> **The task**: What you return must match the entries word for word, minus the pictures.
[Information shown]
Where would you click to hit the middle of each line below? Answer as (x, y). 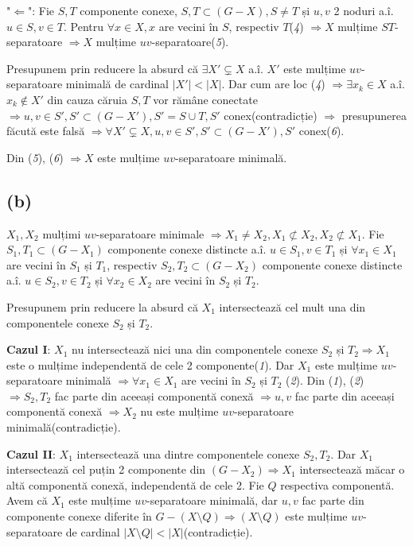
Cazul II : (31, 453)
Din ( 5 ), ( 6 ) (35, 157)
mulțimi (62, 233)
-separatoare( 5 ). (190, 42)
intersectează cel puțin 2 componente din (106, 469)
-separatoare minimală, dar (212, 500)
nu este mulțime (179, 411)
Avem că (27, 500)
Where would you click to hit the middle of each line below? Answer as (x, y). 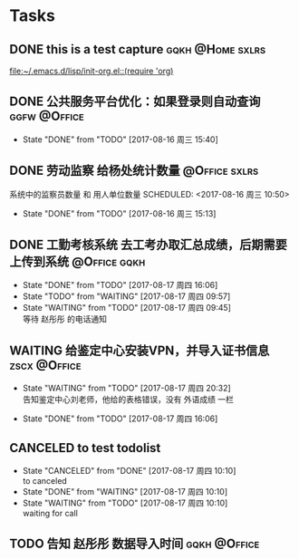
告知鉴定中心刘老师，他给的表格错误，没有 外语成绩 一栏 (128, 400)
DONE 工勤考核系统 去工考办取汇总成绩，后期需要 (149, 245)
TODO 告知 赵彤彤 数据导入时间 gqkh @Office (135, 544)
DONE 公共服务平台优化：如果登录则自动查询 (135, 102)
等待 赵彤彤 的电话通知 (64, 319)
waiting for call (50, 514)
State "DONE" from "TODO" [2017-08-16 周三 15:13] (119, 213)
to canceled (45, 481)
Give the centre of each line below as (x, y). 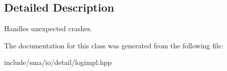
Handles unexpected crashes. (48, 28)
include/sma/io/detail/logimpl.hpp (58, 62)
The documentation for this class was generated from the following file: (114, 45)
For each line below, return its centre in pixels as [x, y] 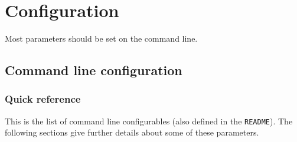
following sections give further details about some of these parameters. [132, 132]
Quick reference [43, 99]
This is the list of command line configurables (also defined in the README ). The [149, 121]
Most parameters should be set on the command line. [101, 38]
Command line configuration [94, 70]
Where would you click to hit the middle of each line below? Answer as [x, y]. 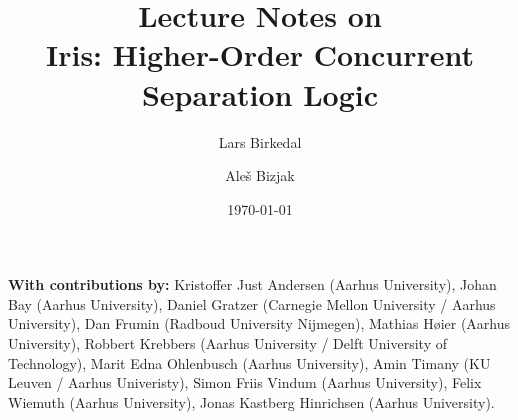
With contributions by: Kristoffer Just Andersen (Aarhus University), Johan [252, 284]
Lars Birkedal [260, 141]
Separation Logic [260, 93]
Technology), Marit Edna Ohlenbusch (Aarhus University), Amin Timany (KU [249, 362]
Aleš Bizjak [260, 175]
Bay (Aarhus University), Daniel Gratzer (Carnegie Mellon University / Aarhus [252, 303]
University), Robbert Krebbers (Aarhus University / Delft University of [227, 343]
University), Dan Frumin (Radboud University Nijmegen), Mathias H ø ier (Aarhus [259, 323]
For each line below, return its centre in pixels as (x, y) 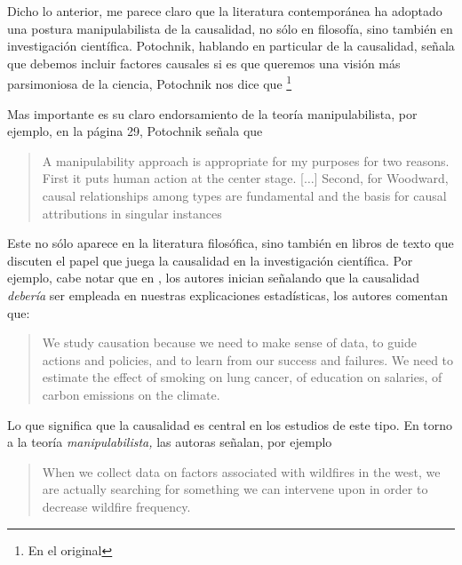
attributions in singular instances (132, 213)
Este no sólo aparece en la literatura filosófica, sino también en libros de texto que (231, 243)
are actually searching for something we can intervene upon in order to (235, 489)
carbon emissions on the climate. (131, 394)
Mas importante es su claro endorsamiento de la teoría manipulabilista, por (212, 113)
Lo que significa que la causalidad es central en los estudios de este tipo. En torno (230, 424)
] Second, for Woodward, (381, 178)
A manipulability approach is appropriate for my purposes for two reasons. (246, 160)
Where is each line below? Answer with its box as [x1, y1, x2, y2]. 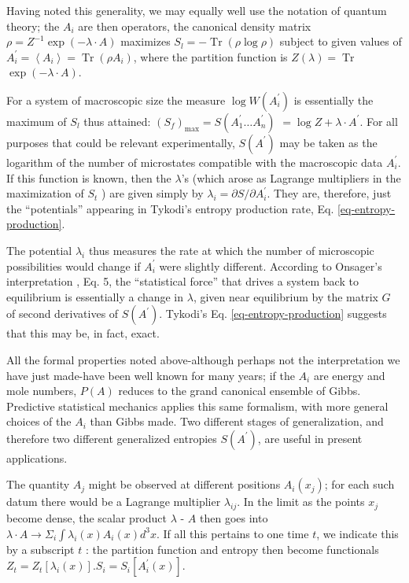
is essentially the [293, 91, 374, 108]
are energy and [313, 367, 385, 383]
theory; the [6, 17, 60, 34]
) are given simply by [101, 185, 204, 201]
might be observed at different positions [88, 476, 281, 493]
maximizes [120, 33, 171, 50]
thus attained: [83, 113, 151, 129]
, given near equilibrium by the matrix [193, 288, 378, 304]
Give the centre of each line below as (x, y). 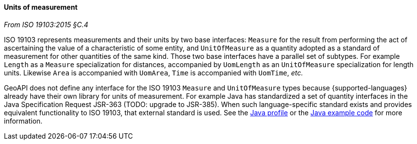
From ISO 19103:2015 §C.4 (46, 24)
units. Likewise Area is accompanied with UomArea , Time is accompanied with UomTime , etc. (154, 72)
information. (23, 121)
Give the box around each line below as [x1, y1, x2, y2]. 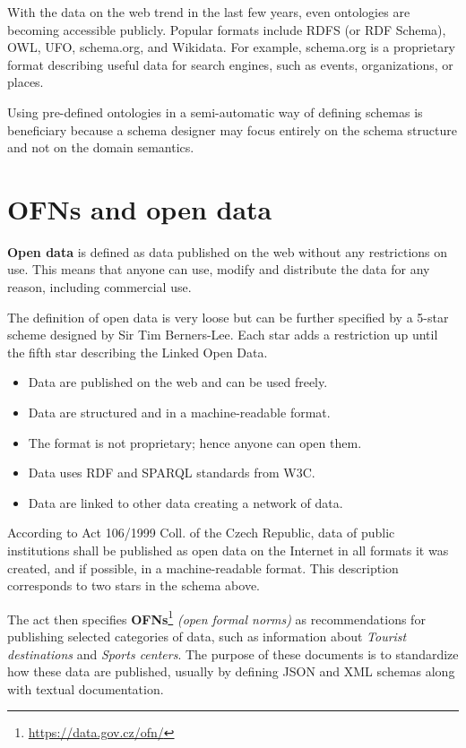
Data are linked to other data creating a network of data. [28, 493, 343, 512]
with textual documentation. [7, 679, 164, 698]
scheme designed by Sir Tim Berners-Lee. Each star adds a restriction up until [7, 325, 438, 344]
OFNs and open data [7, 190, 272, 227]
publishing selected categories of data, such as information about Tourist [7, 627, 407, 646]
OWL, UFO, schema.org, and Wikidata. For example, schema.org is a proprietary [7, 38, 456, 56]
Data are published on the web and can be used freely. [28, 373, 328, 391]
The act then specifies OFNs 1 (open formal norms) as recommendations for [7, 606, 426, 628]
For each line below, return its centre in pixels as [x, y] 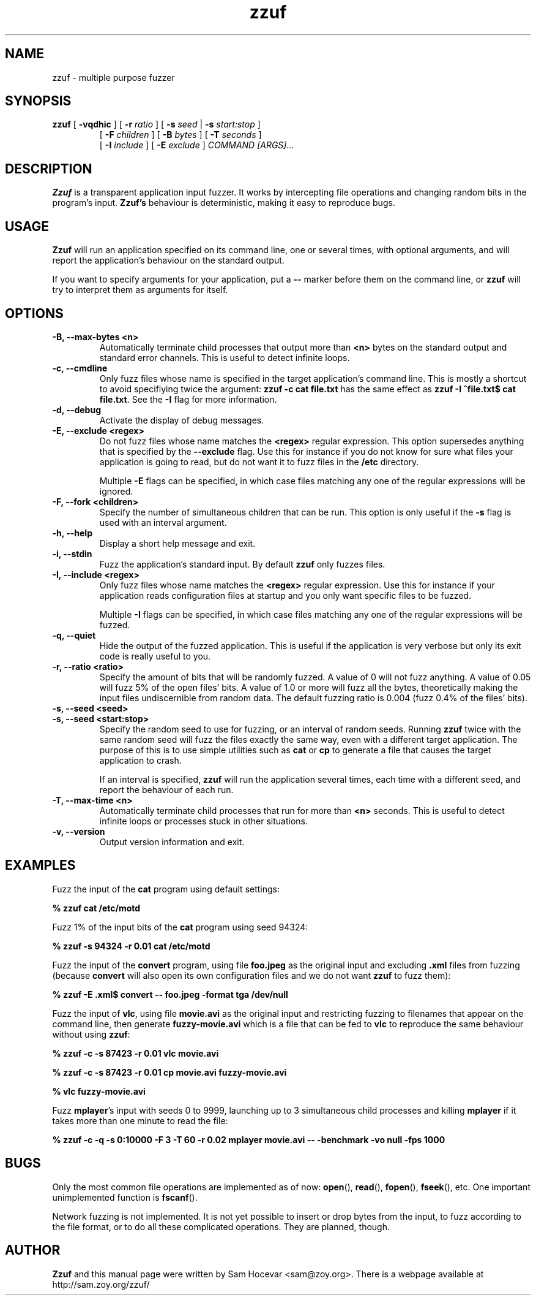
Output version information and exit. [172, 842]
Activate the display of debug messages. [182, 420]
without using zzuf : [91, 1034]
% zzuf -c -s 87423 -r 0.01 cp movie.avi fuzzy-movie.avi [169, 1072]
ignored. [116, 491]
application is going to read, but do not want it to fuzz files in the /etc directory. [259, 462]
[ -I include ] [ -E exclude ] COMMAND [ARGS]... [197, 145]
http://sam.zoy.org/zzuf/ [101, 1284]
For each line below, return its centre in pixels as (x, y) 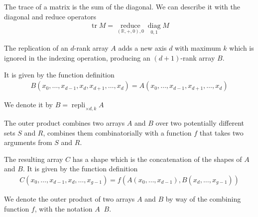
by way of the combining (203, 199)
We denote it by (28, 105)
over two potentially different (200, 123)
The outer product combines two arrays (64, 123)
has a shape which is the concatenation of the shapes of (157, 159)
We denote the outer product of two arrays (69, 199)
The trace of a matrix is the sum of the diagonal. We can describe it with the (122, 6)
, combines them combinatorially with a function (117, 132)
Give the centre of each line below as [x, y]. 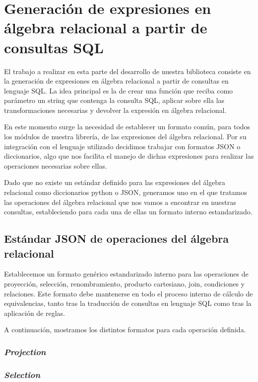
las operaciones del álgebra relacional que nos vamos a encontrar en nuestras [120, 202]
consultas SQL [54, 47]
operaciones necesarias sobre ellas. [56, 165]
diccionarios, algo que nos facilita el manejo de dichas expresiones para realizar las [129, 156]
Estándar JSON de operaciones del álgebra [117, 239]
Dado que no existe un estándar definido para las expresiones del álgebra [115, 182]
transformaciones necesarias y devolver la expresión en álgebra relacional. [115, 110]
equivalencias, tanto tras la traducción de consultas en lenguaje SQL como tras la [128, 303]
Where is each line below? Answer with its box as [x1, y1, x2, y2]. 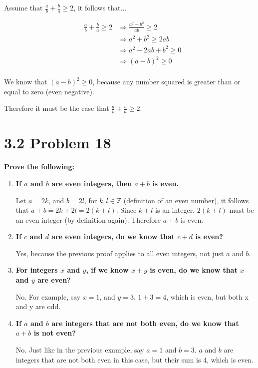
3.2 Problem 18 [4, 132, 111, 153]
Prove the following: [4, 161, 75, 172]
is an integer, [155, 205, 195, 215]
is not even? [33, 328, 76, 338]
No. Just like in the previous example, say [15, 345, 144, 355]
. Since [116, 205, 137, 215]
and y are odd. [15, 301, 61, 312]
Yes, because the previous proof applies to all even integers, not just [15, 248, 224, 258]
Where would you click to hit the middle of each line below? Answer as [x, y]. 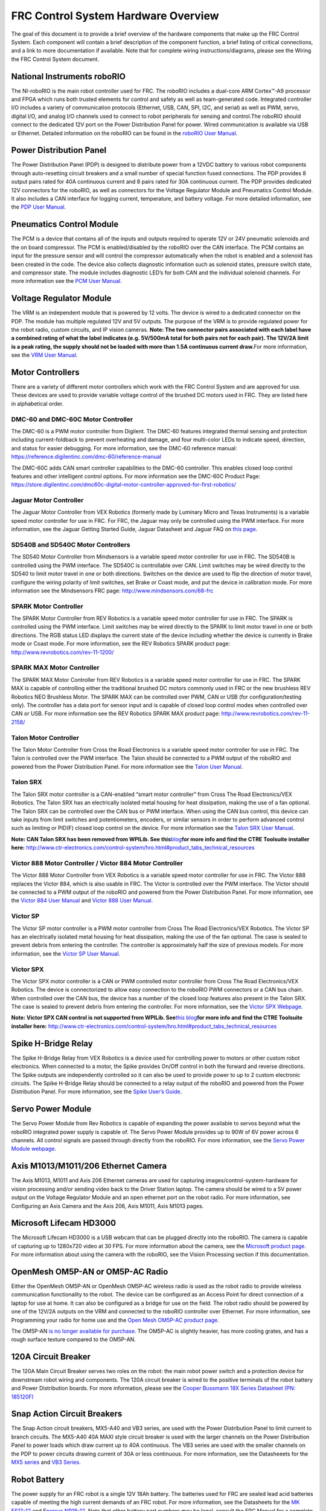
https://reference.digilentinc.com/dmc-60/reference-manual [86, 457]
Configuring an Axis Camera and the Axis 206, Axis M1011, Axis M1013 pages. [107, 1206]
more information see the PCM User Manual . [66, 281]
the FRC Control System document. [55, 59]
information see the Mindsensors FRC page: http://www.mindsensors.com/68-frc [112, 590]
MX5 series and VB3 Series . [46, 1462]
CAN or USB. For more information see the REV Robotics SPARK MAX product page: [116, 714]
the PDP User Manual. [39, 207]
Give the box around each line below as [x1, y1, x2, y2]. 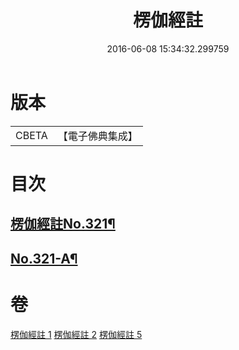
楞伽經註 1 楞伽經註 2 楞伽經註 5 [10, 328, 143, 340]
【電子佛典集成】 [57, 129, 138, 143]
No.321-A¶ [10, 250, 78, 267]
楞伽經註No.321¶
[/Information shown]
> **Answer below**:
Where would you click to hit the middle of each line below? Answer as (x, y). 
Cazul II : (31, 453)
Din ( 5 ), ( 6 ) (35, 157)
mulțimi (62, 233)
-separatoare( 5 ). (190, 42)
intersectează cel puțin 2 componente din (106, 469)
-separatoare minimală, dar (212, 500)
nu este mulțime (179, 411)
Avem că (27, 500)
Where would you click to hit the middle of each line below? Answer as (x, y). 
告知鉴定中心刘老师，他给的表格错误，没有 外语成绩 一栏 (128, 400)
DONE 工勤考核系统 去工考办取汇总成绩，后期需要 (149, 245)
TODO 告知 赵彤彤 数据导入时间 gqkh @Office (135, 544)
DONE 公共服务平台优化：如果登录则自动查询 (135, 102)
等待 赵彤彤 的电话通知 (64, 319)
waiting for call (50, 514)
State "DONE" from "TODO" [2017-08-16 周三 15:13] (119, 213)
to canceled (45, 481)
Give the centre of each line below as (x, y). 
Handles unexpected crashes. (48, 28)
include/sma/io/detail/logimpl.hpp (58, 62)
The documentation for this class was generated from the following file: (114, 45)
For each line below, return its centre in pixels as [x, y] 
following sections give further details about some of these parameters. [132, 132]
Quick reference [43, 99]
This is the list of command line configurables (also defined in the README ). The [149, 121]
Most parameters should be set on the command line. [101, 38]
Command line configuration [94, 70]
Where would you click to hit the middle of each line below? Answer as [x, y]. 
With contributions by: Kristoffer Just Andersen (Aarhus University), Johan [252, 284]
Lars Birkedal [260, 141]
Separation Logic [260, 93]
Technology), Marit Edna Ohlenbusch (Aarhus University), Amin Timany (KU [249, 362]
Aleš Bizjak [260, 175]
Bay (Aarhus University), Daniel Gratzer (Carnegie Mellon University / Aarhus [252, 303]
University), Robbert Krebbers (Aarhus University / Delft University of [227, 343]
University), Dan Frumin (Radboud University Nijmegen), Mathias H ø ier (Aarhus [259, 323]
For each line below, return its centre in pixels as (x, y) 
attributions in singular instances (132, 213)
Este no sólo aparece en la literatura filosófica, sino también en libros de texto que (231, 243)
are actually searching for something we can intervene upon in order to (235, 489)
carbon emissions on the climate. (131, 394)
Mas importante es su claro endorsamiento de la teoría manipulabilista, por (212, 113)
Lo que significa que la causalidad es central en los estudios de este tipo. En torno (230, 424)
] Second, for Woodward, (381, 178)
A manipulability approach is appropriate for my purposes for two reasons. (246, 160)
Where is each line below? Answer with its box as [x1, y1, x2, y2]. 
is essentially the [293, 91, 374, 108]
are energy and [313, 367, 385, 383]
theory; the [6, 17, 60, 34]
) are given simply by [101, 185, 204, 201]
might be observed at different positions [88, 476, 281, 493]
maximizes [120, 33, 171, 50]
thus attained: [83, 113, 151, 129]
, given near equilibrium by the matrix [193, 288, 378, 304]
Give the centre of each line below as (x, y). 
From ISO 19103:2015 §C.4 (46, 24)
units. Likewise Area is accompanied with UomArea , Time is accompanied with UomTime , etc. (154, 72)
information. (23, 121)
Give the box around each line below as [x1, y1, x2, y2]. 
Data are linked to other data creating a network of data. [28, 493, 343, 512]
with textual documentation. [7, 679, 164, 698]
scheme designed by Sir Tim Berners-Lee. Each star adds a restriction up until [7, 325, 438, 344]
OFNs and open data [7, 190, 272, 227]
publishing selected categories of data, such as information about Tourist [7, 627, 407, 646]
OWL, UFO, schema.org, and Wikidata. For example, schema.org is a proprietary [7, 38, 456, 56]
Data are published on the web and can be used freely. [28, 373, 328, 391]
The act then specifies OFNs 1 (open formal norms) as recommendations for [7, 606, 426, 628]
For each line below, return its centre in pixels as [x, y] 
Output version information and exit. [172, 842]
Activate the display of debug messages. [182, 420]
without using zzuf : [91, 1034]
% zzuf -c -s 87423 -r 0.01 cp movie.avi fuzzy-movie.avi [169, 1072]
ignored. [116, 491]
application is going to read, but do not want it to fuzz files in the /etc directory. [259, 462]
[ -I include ] [ -E exclude ] COMMAND [ARGS]... [197, 145]
http://sam.zoy.org/zzuf/ [101, 1284]
For each line below, return its centre in pixels as (x, y) 
by way of the combining (203, 199)
We denote it by (28, 105)
over two potentially different (200, 123)
The outer product combines two arrays (64, 123)
has a shape which is the concatenation of the shapes of (157, 159)
We denote the outer product of two arrays (69, 199)
The trace of a matrix is the sum of the diagonal. We can describe it with the (122, 6)
, combines them combinatorially with a function (117, 132)
Give the centre of each line below as [x, y]. 
las operaciones del álgebra relacional que nos vamos a encontrar en nuestras [120, 202]
consultas SQL [54, 47]
operaciones necesarias sobre ellas. [56, 165]
diccionarios, algo que nos facilita el manejo de dichas expresiones para realizar las [129, 156]
Estándar JSON de operaciones del álgebra [117, 239]
Dado que no existe un estándar definido para las expresiones del álgebra [115, 182]
transformaciones necesarias y devolver la expresión en álgebra relacional. [115, 110]
equivalencias, tanto tras la traducción de consultas en lenguaje SQL como tras la [128, 303]
Where is each line below? Answer with its box as [x1, y1, x2, y2]. 
3.2 Problem 18 [4, 132, 111, 153]
Prove the following: [4, 161, 75, 172]
is an integer, [155, 205, 195, 215]
is not even? [33, 328, 76, 338]
No. Just like in the previous example, say [15, 345, 144, 355]
. Since [116, 205, 137, 215]
and y are odd. [15, 301, 61, 312]
Yes, because the previous proof applies to all even integers, not just [15, 248, 224, 258]
Where would you click to hit the middle of each line below? Answer as [x, y]. 
https://reference.digilentinc.com/dmc-60/reference-manual [86, 457]
Configuring an Axis Camera and the Axis 206, Axis M1011, Axis M1013 pages. [107, 1206]
more information see the PCM User Manual . [66, 281]
the FRC Control System document. [55, 59]
information see the Mindsensors FRC page: http://www.mindsensors.com/68-frc [112, 590]
MX5 series and VB3 Series . [46, 1462]
CAN or USB. For more information see the REV Robotics SPARK MAX product page: [116, 714]
the PDP User Manual. [39, 207]
Give the box around each line below as [x1, y1, x2, y2]. 
楞伽經註 1 楞伽經註 2 楞伽經註 5 [10, 328, 143, 340]
【電子佛典集成】 [57, 129, 138, 143]
No.321-A¶ [10, 250, 78, 267]
楞伽經註No.321¶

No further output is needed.